----- EXTRACTED INFORMATION

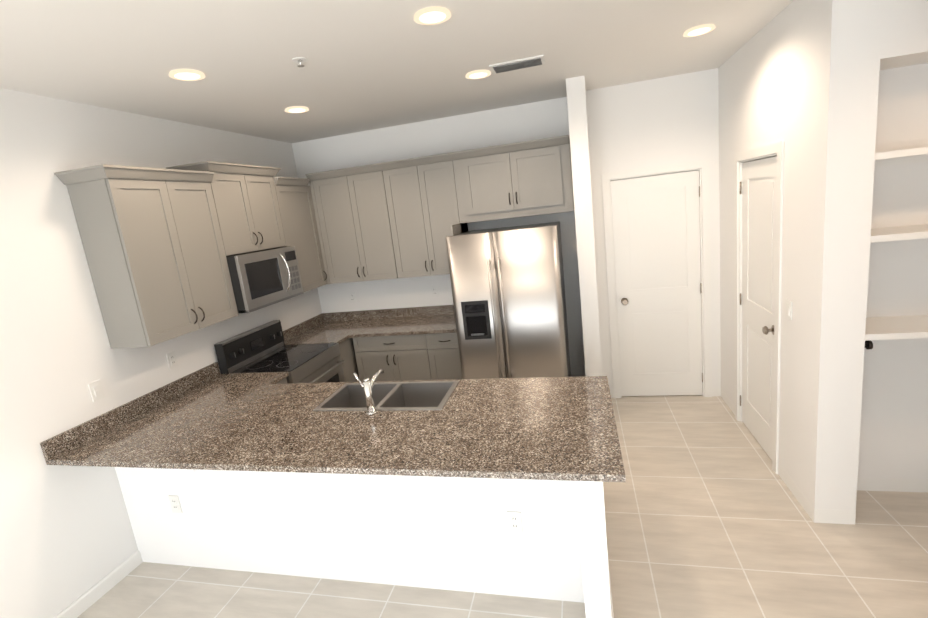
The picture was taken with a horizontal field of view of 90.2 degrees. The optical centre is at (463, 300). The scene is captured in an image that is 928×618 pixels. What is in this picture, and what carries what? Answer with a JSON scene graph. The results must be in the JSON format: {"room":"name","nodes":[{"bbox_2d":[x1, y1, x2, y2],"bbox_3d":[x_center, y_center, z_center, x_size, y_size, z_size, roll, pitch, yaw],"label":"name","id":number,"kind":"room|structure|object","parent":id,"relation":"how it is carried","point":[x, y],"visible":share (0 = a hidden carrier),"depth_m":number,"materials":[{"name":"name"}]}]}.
{"room":"kitchen","nodes":[
{"label":"kitchen","id":0,"kind":"room"},
{"bbox_2d":[0,88,415,617],"bbox_3d":[-2.337,0.317,2.603,0.120,2.875,11.440,-4,11,14],"label":"wall","id":1,"kind":"structure","parent":0,"point":[64,529],"depth_m":2.65,"materials":[{"name":"white paint"}]},
{"bbox_2d":[88,380,104,401],"bbox_3d":[-2.208,0.541,2.781,0.011,0.115,0.070,-4,11,14],"label":"outlet","id":2,"kind":"object","parent":1,"relation":"attached to","point":[96,390],"visible":1,"depth_m":2.77,"materials":[{"name":"white plastic"}]},
{"bbox_2d":[54,550,142,617],"bbox_3d":[-2.733,2.253,0.258,0.013,0.088,5.718,-4,11,14],"label":"baseboard","id":3,"kind":"structure","parent":1,"relation":"attached to","point":[80,605],"depth_m":2.73,"materials":[{"name":"white wood"}]},
{"bbox_2d":[58,164,237,348],"bbox_3d":[-2.020,-0.320,3.143,0.308,1.066,0.841,-4,11,14],"label":"upper cabinet","id":4,"kind":"object","parent":1,"relation":"attached to","point":[159,245],"depth_m":2.87,"materials":[{"name":"grey wood"}]},
{"bbox_2d":[166,351,177,368],"bbox_3d":[-2.084,0.424,3.304,0.010,0.115,0.070,-4,11,14],"label":"outlet","id":5,"kind":"object","parent":1,"relation":"attached to","point":[172,360],"visible":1,"depth_m":3.30,"materials":[{"name":"white plastic"}]},
{"bbox_2d":[166,161,289,254],"bbox_3d":[-1.882,-0.738,3.795,0.308,0.680,0.760,-4,11,14],"label":"upper cabinet","id":6,"kind":"object","parent":1,"relation":"attached to","point":[250,193],"depth_m":3.75,"materials":[{"name":"grey wood"}]},
{"bbox_2d":[226,246,303,313],"bbox_3d":[-1.745,-0.191,3.885,0.458,0.438,0.752,-4,11,14],"label":"microwave","id":7,"kind":"object","parent":6,"relation":"attached to","point":[260,279],"visible":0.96,"depth_m":3.73,"materials":[{"name":"silver plastic"}]},
{"bbox_2d":[278,181,326,291],"bbox_3d":[-1.704,-0.583,4.455,0.308,1.005,0.631,-4,11,14],"label":"upper cabinet","id":8,"kind":"object","parent":1,"relation":"attached to","point":[298,212],"depth_m":4.47,"materials":[{"name":"grey wood"}]},
{"bbox_2d":[349,292,355,302],"bbox_3d":[-1.237,-0.037,5.118,0.070,0.115,0.010,-4,11,14],"label":"outlet","id":9,"kind":"object","parent":1,"relation":"attached to","point":[352,297],"visible":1,"depth_m":5.12,"materials":[{"name":"white plastic"}]},
{"bbox_2d":[431,286,438,296],"bbox_3d":[-0.308,-0.099,4.882,0.070,0.115,0.010,-4,11,14],"label":"outlet","id":10,"kind":"object","parent":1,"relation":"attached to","point":[434,289],"visible":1,"depth_m":4.88,"materials":[{"name":"white plastic"}]},
{"bbox_2d":[0,0,793,142],"bbox_3d":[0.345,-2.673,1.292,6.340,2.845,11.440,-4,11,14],"label":"ceiling","id":11,"kind":"structure","parent":0,"point":[373,64],"depth_m":2.55,"materials":[{"name":"white paint"}]},
{"bbox_2d":[169,69,204,80],"bbox_3d":[-1.510,-1.232,2.522,0.176,0.013,0.176,-4,11,14],"label":"recessed light","id":12,"kind":"object","parent":11,"relation":"in","point":[186,74],"visible":0.94,"depth_m":2.50,"materials":[{"name":"white plastic"}]},
{"bbox_2d":[285,106,308,112],"bbox_3d":[-1.272,-1.455,3.519,0.176,0.013,0.176,-4,11,14],"label":"recessed light","id":13,"kind":"object","parent":11,"relation":"in","point":[297,109],"visible":1,"depth_m":3.49,"materials":[{"name":"white plastic"}]},
{"bbox_2d":[292,57,307,66],"bbox_3d":[-0.887,-1.291,2.507,0.080,0.034,0.080,-4,11,14],"label":"sprinkler head","id":14,"kind":"object","parent":11,"relation":"attached to","point":[300,61],"visible":0.96,"depth_m":2.50},
{"bbox_2d":[414,6,450,24],"bbox_3d":[-0.146,-1.315,2.135,0.176,0.013,0.176,-4,11,14],"label":"recessed light","id":15,"kind":"object","parent":11,"relation":"in","point":[431,15],"visible":0.92,"depth_m":2.12,"materials":[{"name":"white plastic"}]},
{"bbox_2d":[466,70,490,78],"bbox_3d":[0.097,-1.543,3.152,0.176,0.013,0.176,-4,11,14],"label":"recessed light","id":16,"kind":"object","parent":11,"relation":"in","point":[477,74],"visible":0.98,"depth_m":3.13,"materials":[{"name":"white plastic"}]},
{"bbox_2d":[489,55,544,72],"bbox_3d":[0.351,-1.550,3.037,0.350,0.014,0.180,-4,11,14],"label":"ceiling vent","id":17,"kind":"object","parent":11,"relation":"in","point":[518,64],"visible":0.98,"depth_m":3.01,"materials":[{"name":"white metal"}]},
{"bbox_2d":[683,24,715,36],"bbox_3d":[1.413,-1.623,2.777,0.176,0.013,0.176,-4,11,14],"label":"recessed light","id":18,"kind":"object","parent":11,"relation":"in","point":[699,30],"visible":0.94,"depth_m":2.76,"materials":[{"name":"white plastic"}]},
{"bbox_2d":[77,395,927,617],"bbox_3d":[0.841,1.565,2.124,6.340,0.100,11.440,-4,11,14],"label":"floor","id":19,"kind":"structure","parent":0,"point":[706,515],"depth_m":2.57,"materials":[{"name":"tile"}]},
{"bbox_2d":[214,320,344,382],"bbox_3d":[-1.489,0.811,4.048,0.707,1.165,0.756,-4,11,14],"label":"range","id":20,"kind":"object","parent":19,"relation":"on","point":[263,348],"visible":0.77,"depth_m":3.94,"materials":[{"name":"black metal"}]},
{"bbox_2d":[276,378,286,383],"bbox_3d":[-1.650,1.059,3.601,0.620,0.888,0.261,-4,11,14],"label":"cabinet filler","id":21,"kind":"object","parent":19,"relation":"on","point":[284,381],"visible":0.08,"depth_m":3.53,"materials":[{"name":"grey wood"}]},
{"bbox_2d":[339,338,357,381],"bbox_3d":[-1.347,0.775,4.871,0.619,0.888,0.874,-4,11,14],"label":"base cabinet","id":22,"kind":"object","parent":19,"relation":"on","point":[345,347],"depth_m":4.51,"materials":[{"name":"grey wood"}]},
{"bbox_2d":[283,305,456,344],"bbox_3d":[-0.844,0.239,4.629,1.782,0.130,0.876,-4,11,14],"label":"countertop","id":23,"kind":"structure","parent":22,"relation":"on","point":[337,327],"depth_m":4.79,"materials":[{"name":"stone"}]},
{"bbox_2d":[115,467,613,614],"bbox_3d":[-0.716,1.148,2.594,2.909,0.888,0.150,-4,11,14],"label":"wall","id":24,"kind":"structure","parent":19,"relation":"on","point":[450,533],"depth_m":2.49,"materials":[{"name":"white paint"}]},
{"bbox_2d":[168,495,182,512],"bbox_3d":[-1.750,1.232,2.800,0.070,0.115,0.010,-4,11,14],"label":"outlet","id":25,"kind":"object","parent":24,"relation":"attached to","point":[174,500],"visible":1,"depth_m":2.80,"materials":[{"name":"white plastic"}]},
{"bbox_2d":[187,469,196,472],"bbox_3d":[-1.621,0.915,2.576,0.040,0.220,0.240,-4,11,14],"label":"corbel bracket","id":26,"kind":"object","parent":24,"relation":"attached to","point":[192,470],"visible":0.06,"depth_m":2.68,"materials":[{"name":"white paint"}]},
{"bbox_2d":[436,477,445,480],"bbox_3d":[-0.151,0.816,2.203,0.040,0.220,0.240,-4,11,14],"label":"corbel bracket","id":27,"kind":"object","parent":24,"relation":"attached to","point":[440,478],"visible":0.15,"depth_m":2.31,"materials":[{"name":"white paint"}]},
{"bbox_2d":[507,511,522,532],"bbox_3d":[0.252,1.098,2.291,0.070,0.115,0.010,-4,11,14],"label":"outlet","id":28,"kind":"object","parent":24,"relation":"attached to","point":[514,518],"visible":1,"depth_m":2.29,"materials":[{"name":"white plastic"}]},
{"bbox_2d":[351,334,438,381],"bbox_3d":[-0.580,0.697,4.807,0.816,0.888,0.614,-4,11,14],"label":"base cabinet","id":29,"kind":"object","parent":19,"relation":"on","point":[401,357],"depth_m":4.48,"materials":[{"name":"grey wood"}]},
{"bbox_2d":[431,332,462,379],"bbox_3d":[-0.099,0.665,4.685,0.424,0.888,0.614,-4,11,14],"label":"base cabinet","id":30,"kind":"object","parent":19,"relation":"on","point":[436,356],"depth_m":4.35,"materials":[{"name":"grey wood"}]},
{"bbox_2d":[445,221,570,378],"bbox_3d":[0.470,0.231,4.225,0.900,1.780,0.927,-4,11,14],"label":"refrigerator","id":31,"kind":"object","parent":19,"relation":"on","point":[508,293],"visible":0.73,"depth_m":3.79,"materials":[{"name":"silver metal"}]},
{"bbox_3d":[-0.696,1.078,2.941,2.786,0.888,0.558,-4,11,14],"label":"base cabinet","id":32,"kind":"object","parent":19,"relation":"on","visible":0},
{"bbox_2d":[40,362,625,481],"bbox_3d":[-0.682,0.593,2.732,2.978,0.130,1.278,-4,11,14],"label":"countertop","id":33,"kind":"structure","parent":32,"relation":"on","point":[210,417],"depth_m":2.42,"materials":[{"name":"stone"}]},
{"bbox_2d":[353,368,383,414],"bbox_3d":[-0.531,0.494,2.681,0.098,0.246,0.252,-4,11,14],"label":"kitchen faucet","id":34,"kind":"object","parent":33,"relation":"on","point":[367,385],"visible":1,"depth_m":2.58,"materials":[{"name":"silver metal"}]},
{"bbox_2d":[313,381,458,410],"bbox_3d":[-0.449,0.687,2.856,0.796,0.226,0.416,-4,11,14],"label":"sink","id":35,"kind":"object","parent":33,"relation":"in","point":[428,395],"visible":0.29,"depth_m":2.98,"materials":[{"name":"silver metal"}]},
{"bbox_2d":[564,76,603,375],"bbox_3d":[1.077,-0.371,4.075,0.140,2.875,0.540,-4,11,14],"label":"wall","id":36,"kind":"structure","parent":0,"point":[576,101],"depth_m":3.81,"materials":[{"name":"white paint"}]},
{"bbox_2d":[305,135,573,283],"bbox_3d":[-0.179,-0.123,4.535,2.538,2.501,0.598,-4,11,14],"label":"upper cabinet","id":37,"kind":"object","parent":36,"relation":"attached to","point":[403,218],"visible":1,"depth_m":4.41,"materials":[{"name":"grey wood"}]},
{"bbox_2d":[588,88,703,363],"bbox_3d":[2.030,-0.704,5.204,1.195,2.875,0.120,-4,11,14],"label":"wall","id":38,"kind":"structure","parent":0,"point":[661,130],"depth_m":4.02,"materials":[{"name":"white paint"}]},
{"bbox_2d":[601,159,711,397],"bbox_3d":[1.793,-0.132,4.290,0.884,2.162,0.166,-4,11,14],"label":"pantry door","id":39,"kind":"structure","parent":38,"relation":"in","point":[657,236],"depth_m":4.25,"materials":[{"name":"white wood"}]},
{"bbox_2d":[712,0,827,504],"bbox_3d":[2.101,-0.321,3.210,0.150,2.875,1.740,-4,11,14],"label":"wall","id":40,"kind":"structure","parent":0,"point":[771,90],"depth_m":2.75,"materials":[{"name":"white paint"}]},
{"bbox_2d":[717,388,734,414],"bbox_3d":[2.355,0.899,4.124,0.031,0.088,0.452,-4,11,14],"label":"baseboard","id":41,"kind":"structure","parent":40,"relation":"attached to","point":[730,404],"depth_m":4.14,"materials":[{"name":"white wood"}]},
{"bbox_2d":[734,141,783,473],"bbox_3d":[2.128,0.023,3.302,0.166,2.162,0.844,-4,11,14],"label":"closet door","id":42,"kind":"structure","parent":40,"relation":"in","point":[758,207],"depth_m":3.30,"materials":[{"name":"white wood"}]},
{"bbox_2d":[786,299,791,319],"bbox_3d":[1.954,0.054,2.783,0.011,0.115,0.070,-4,11,14],"label":"light switch","id":43,"kind":"object","parent":40,"relation":"attached to","point":[789,309],"visible":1,"depth_m":2.77,"materials":[{"name":"white plastic"}]},
{"bbox_2d":[778,462,819,522],"bbox_3d":[2.066,1.178,2.875,0.013,0.088,0.491,-4,11,14],"label":"baseboard","id":44,"kind":"structure","parent":40,"relation":"attached to","point":[814,514],"depth_m":2.81,"materials":[{"name":"white wood"}]},
{"bbox_2d":[812,0,927,510],"bbox_3d":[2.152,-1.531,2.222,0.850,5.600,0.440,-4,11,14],"label":"wall","id":45,"kind":"structure","parent":0,"point":[832,94],"depth_m":2.44,"materials":[{"name":"white paint"}]},
{"bbox_2d":[837,510,855,524],"bbox_3d":[2.226,1.186,2.740,0.013,0.088,0.301,-4,11,14],"label":"baseboard","id":46,"kind":"structure","parent":45,"relation":"attached to","point":[849,515],"depth_m":2.60,"materials":[{"name":"white wood"}]},
{"bbox_2d":[857,478,927,491],"bbox_3d":[2.560,1.126,2.843,0.614,0.088,0.013,-4,11,14],"label":"baseboard","id":47,"kind":"structure","parent":45,"relation":"attached to","point":[864,484],"depth_m":2.82,"materials":[{"name":"white wood"}]},
{"bbox_2d":[865,147,927,348],"bbox_3d":[2.354,-0.275,2.403,0.588,1.004,0.317,-4,11,14],"label":"shelves","id":48,"kind":"object","parent":45,"relation":"attached to","point":[899,327],"visible":0.62,"depth_m":2.41,"materials":[{"name":"white wood"}]}
]}

----------

● PROBLEM TO SOLVE
How many lines in the records hold the string "metal"? Reply with the number only.

● SOLUTION TO THIS TASK
5